Identificar e analisar as políticas oficiais com relação ao indígena durante o Império.

O Brasil no século XIXPolíticas de extermínio do indígena durante o Império
CE

Escrito pela equipe pedagógica do Profez

Conteúdo revisado por professores com experiência em sala de aula · Atualizado para 2026

Olha, essa habilidade EF08HI21 da BNCC é um negócio que parece complicado, mas na prática é meio que fazer os alunos entenderem como o governo lidava com os povos indígenas lá no tempo do Império. A gente fala sobre políticas de extermínio, alocação em terras e até mesmo tentativas de "civilizar" os índios, né. O aluno precisa chegar ao ponto de olhar pra essas políticas e sacar que eram estratégias específicas do governo pra lidar com os indígenas. E também precisam fazer uma análise crítica da situação, tipo comparando como essas políticas impactaram a vida dos povos indígenas naquela época e no futuro.

A galera chega no 8º ano já sabendo um pouco de história do Brasil desde o 7º ano, onde a gente fala bastante sobre o período colonial, então eles já têm uma noção básica de como os indígenas eram tratados antes do Império.
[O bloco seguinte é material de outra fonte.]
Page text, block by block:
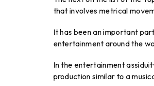
that involves metrical
It has been an important
entertainment around the
In the entertainment
production similar to a
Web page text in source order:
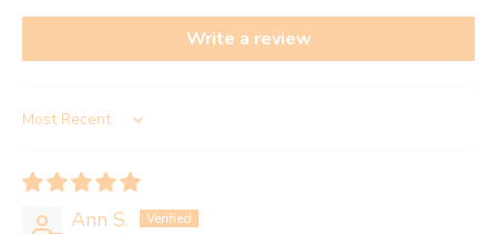
Write a review
Sort by
Ann S.
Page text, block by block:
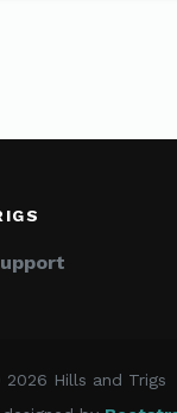
2026 Hills and Trigs
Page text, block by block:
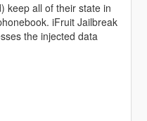
keep all of their state in
iFruit Jailbreak
the injected data
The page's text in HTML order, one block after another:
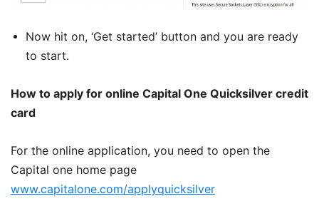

Aí nossa missão é construir em cima disso, mostrando como as coisas mudaram ou não mudaram tanto assim com a chegada do Império. Um exemplo concreto: se no 7º ano eles aprenderam sobre aldeamentos na colonização, agora vão ver como essas ideias continuaram ou foram adaptadas durante o Império.

Agora vou contar umas atividades que eu faço com a turma pra trabalhar essa habilidade, que olha, é puxado mas é gratificante ver os meninos entendendo e discutindo sobre isso.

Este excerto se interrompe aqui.